Gigi Leung Wing-kei (Chinese: 梁詠琪, born 25 March 1976) is a Hong Kong singer and actress.

Early life
She was born at Tsan Yuk Hospital in Sai Ying Pun on 25 March 1976 and was given the name Leung Pik-chi () for superstitious reasons; as a child, Leung suffered from frequent asthma attacks and it was believed a change of name would bring better health. At 176 cm, Leung earned the nickname of 'Tall Girl'. She has a twin brother named Keith Leung Wing-chun(Leung Wing-chun, ).

Gigi Leung attended Maryknoll Convent School. Later, she went to the Hong Kong Polytechnic University where she gained a diploma from the School of Design. It was during her study at university that she accepted a modelling assignment from the watch company City Chain and caught the attention of film director Lee Chi-ngai who cast her in her very first movie, Doctor Mack (1995). The success of the movie brought her a further role in Full Throttle (1995), shot while she was finishing her diploma. For her supporting role in the film, Leung received a nomination for Best Newcomer at the 1995 Hong Kong Film Awards.

Career
Her singing career began the following year with the debut album Love Myself (1996). Since then, she has sung both Cantonese and Mandarin songs. She is recognised not only as a Cantopop/Mandopop singer, but as a songwriter and lyricist as well, having written songs for both herself and other local singers. She has a contract with Warner Music Hong Kong, with more than a dozen albums to her name. She has performed in several full-scale live concerts including one entitled Funny Face in 2003.

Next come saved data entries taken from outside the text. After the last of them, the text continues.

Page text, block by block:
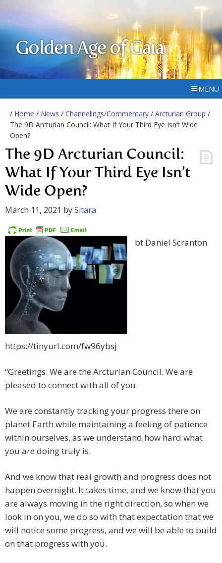
Golden Age of Gaia
MENU
/ Home / News / Channelings/Commentary / Arcturian Group /
The 9D Arcturian Council: What If Your Third Eye Isn’t Wide
Open?
The 9D Arcturian Council:
What If Your Third Eye Isn’t
Wide Open?
March 11, 2021 bySitara
bt Daniel Scranton
https://tinyurl.com/fw96ybsj
“Greetings. We are the Arcturian Council. We are
pleased to connect with all of you.
We are constantly tracking your progress there on
planet Earth while maintaining a feeling of patience
within ourselves, as we understand how hard what
you are doing truly is.
And we know that real growth and progress does not
happen overnight. It takes time, and we know that you
are always moving in the right direction, so when we
look in on you, we do so with that expectation that we
will notice some progress, and we will be able to build
on that progress with you.
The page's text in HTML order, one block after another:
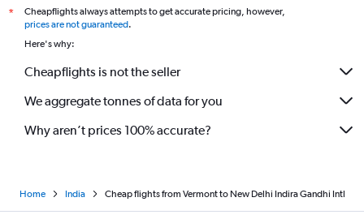
Cleveland to New Delhi flights
San Antonio to New Delhi flights
*
Cheapflights always attempts to get accurate pricing, however,
prices are not guaranteed.
Here's why:
Cheapflights is not the seller
We aggregate tonnes of data for you
Why aren’t prices 100% accurate?
Home India Cheap flights from Vermont to New Delhi Indira Gandhi Intl
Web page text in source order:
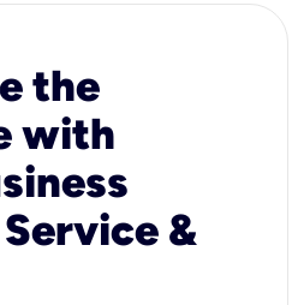
the
with
&
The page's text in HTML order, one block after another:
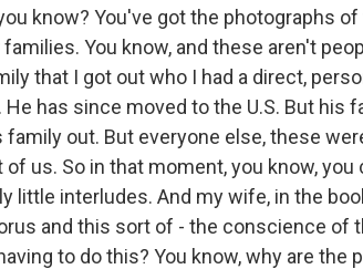
know? You've got the photographs
You know, and these aren't
that I got out who I had a direct,
has since moved to the U.S. But his
out. But everyone else, these
us. So in that moment, you know, you
little interludes. And my wife, in the
and this sort of - the conscience of
to do this? You know, why are the
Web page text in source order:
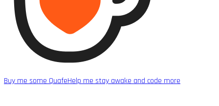
Buy me some QuafeHelp me stay awake and code more
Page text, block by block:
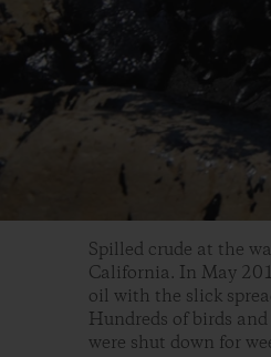
Spilled crude at the
California. In May
oil with the slick
Hundreds of birds
were shut down for
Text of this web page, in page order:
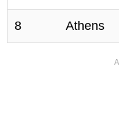
8 Athens
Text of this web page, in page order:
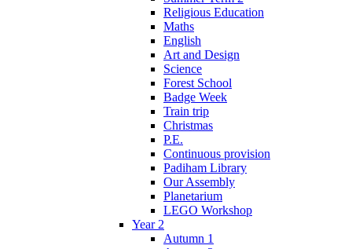
Religious Education
Maths
English
Art and Design
Science
Forest School
Badge Week
Train trip
Christmas
P.E.
Continuous provision
Padiham Library
Our Assembly
Planetarium
LEGO Workshop
Year 2
Autumn 1
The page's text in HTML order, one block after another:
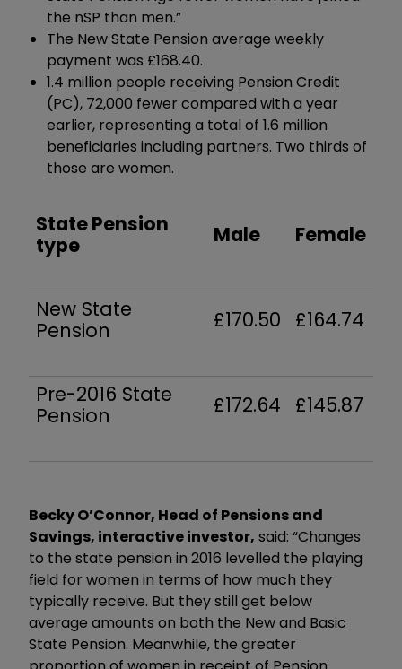
the nSP than men.”
The New State Pension average weekly
payment was £168.40.
1.4 million people receiving Pension Credit
(PC), 72,000 fewer compared with a year
earlier, representing a total of 1.6 million
beneficiaries including partners. Two thirds of
those are women.
State Pension
type
Male Female
New State
Pension
£170.50 £164.74
Pre-2016 State
Pension
£172.64 £145.87
Becky O’Connor, Head of Pensions and
Savings, interactive investor, said: “Changes
to the state pension in 2016 levelled the playing
field for women in terms of how much they
typically receive. But they still get below
average amounts on both the New and Basic
State Pension. Meanwhile, the greater
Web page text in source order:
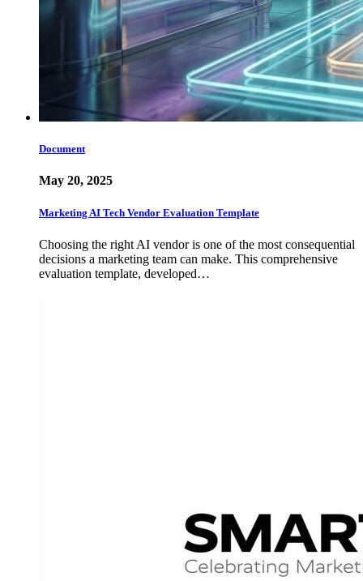
Document
May 20, 2025
Marketing AI Tech Vendor Evaluation Template
Choosing the right AI vendor is one of the most consequential
decisions a marketing team can make. This comprehensive
evaluation template, developed…
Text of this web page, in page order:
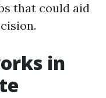
that could aid
in
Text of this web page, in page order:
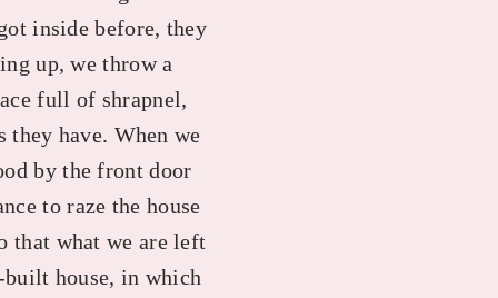
inside before, they
up, we throw a
full of shrapnel,
they have. When we
by the front door
to raze the house
that what we are left
house, in which
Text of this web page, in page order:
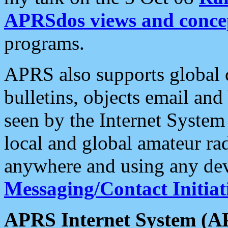
APRSdos views and
programs.
APRS also supports
bulletins, objects email and
seen by the Internet
local and global amateur
anywhere and using any
Messaging/Contact
APRS Internet System
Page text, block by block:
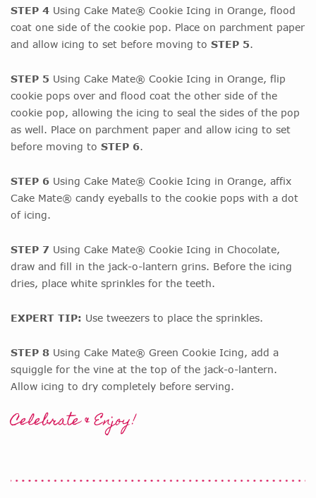
STEP 4 Using Cake Mate® Cookie Icing in Orange, flood
coat one side of the cookie pop. Place on parchment paper
and allow icing to set before moving to STEP 5.
STEP 5 Using Cake Mate® Cookie Icing in Orange, flip
cookie pops over and flood coat the other side of the
cookie pop, allowing the icing to seal the sides of the pop
as well. Place on parchment paper and allow icing to set
before moving to STEP 6.
STEP 6 Using Cake Mate® Cookie Icing in Orange, affix
Cake Mate® candy eyeballs to the cookie pops with a dot
of icing.
STEP 7 Using Cake Mate® Cookie Icing in Chocolate,
draw and fill in the jack-o-lantern grins. Before the icing
dries, place white sprinkles for the teeth.
EXPERT TIP: Use tweezers to place the sprinkles.
STEP 8 Using Cake Mate® Green Cookie Icing, add a
squiggle for the vine at the top of the jack-o-lantern.
Allow icing to dry completely before serving.
Celebrate & Enjoy!
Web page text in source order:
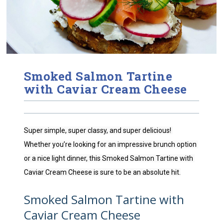
Smoked Salmon Tartine
with Caviar Cream Cheese
Super simple, super classy, and super delicious!
Whether you’re looking for an impressive brunch option
or a nice light dinner, this Smoked Salmon Tartine with
Caviar Cream Cheese is sure to be an absolute hit.
Smoked Salmon Tartine with
Caviar Cream Cheese
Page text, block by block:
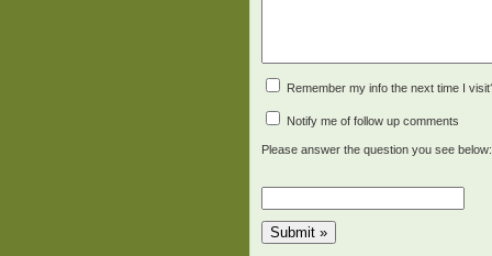
Remember my info the next time I
Notify me of follow up comments
Please answer the question you see below:
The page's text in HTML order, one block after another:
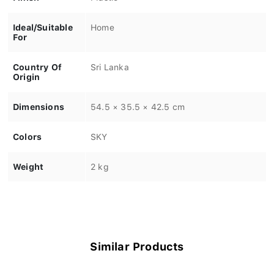
Ideal/Suitable
For
Home
Country Of
Origin
Sri Lanka
Dimensions 54.5 × 35.5 × 42.5 cm
Colors SKY
Weight 2 kg
Similar Products
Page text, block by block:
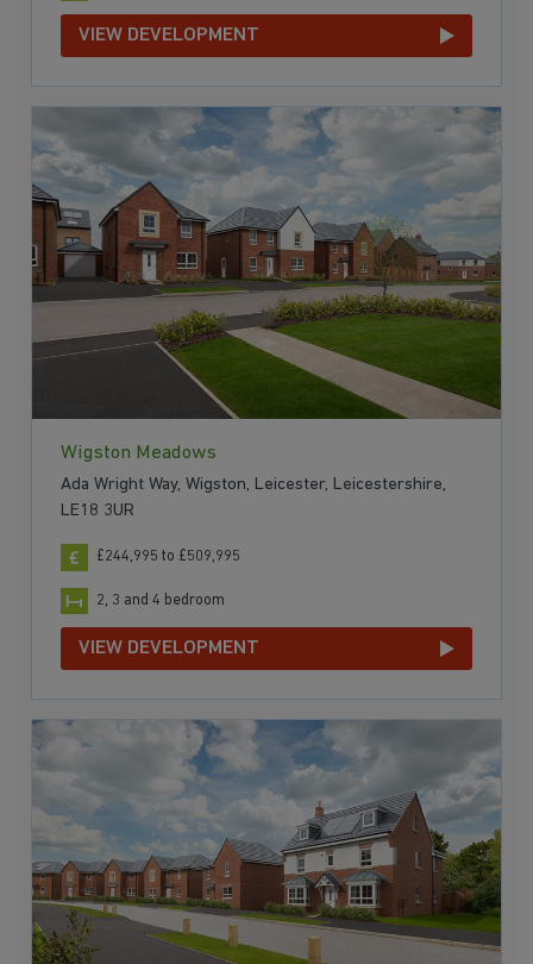
VIEW DEVELOPMENT
Wigston Meadows
Ada Wright Way, Wigston, Leicester, Leicestershire,
LE18 3UR
£244,995 to £509,995
2, 3 and 4 bedroom
VIEW DEVELOPMENT
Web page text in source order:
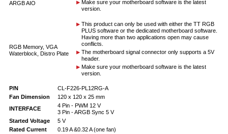
ARGB AIO
Make sure your motherboard software is the latest
version.
RGB Memory, VGA
Waterblock, Distro Plate
This product can only be used with either the TT RGB
PLUS software or the dedicated motherboard software.
Having more than two applications open may cause
conflicts.
The motherboard signal connector only supports a 5V
header.
Make sure your motherboard software is the latest
version.
P/N
CL-F226-PL12RG-A
Fan Dimension
120 x 120 x 25 mm
INTERFACE
4 Pin - PWM 12 V
3 Pin - ARGB Sync 5 V
Started Voltage
5 V
Rated Current
0.19 A &0.32 A (one fan)

In 2008 25 March she signed a contract with Big Artiste Management, a subsidiary of Mei Ah Entertainment.

Since 1995, Leung has starred in over 20 movies, most of which are dramas and comedies. She has worked opposite acting veterans such as Tony Leung Chiu-wai, Andy Lau, Daniel Chan, Stephen Chow and Jet Li. In 2003, she starred with Takeshi Kaneshiro in Warner Bros.' first-ever Chinese-language film Turn Left, Turn Right. Notably, at the Hong Kong Film Awards, Leung was nominated for Best Actress and Best Supporting Actress for roles in Tempting Heart (1999) and A War Named Desire (2000) respectively.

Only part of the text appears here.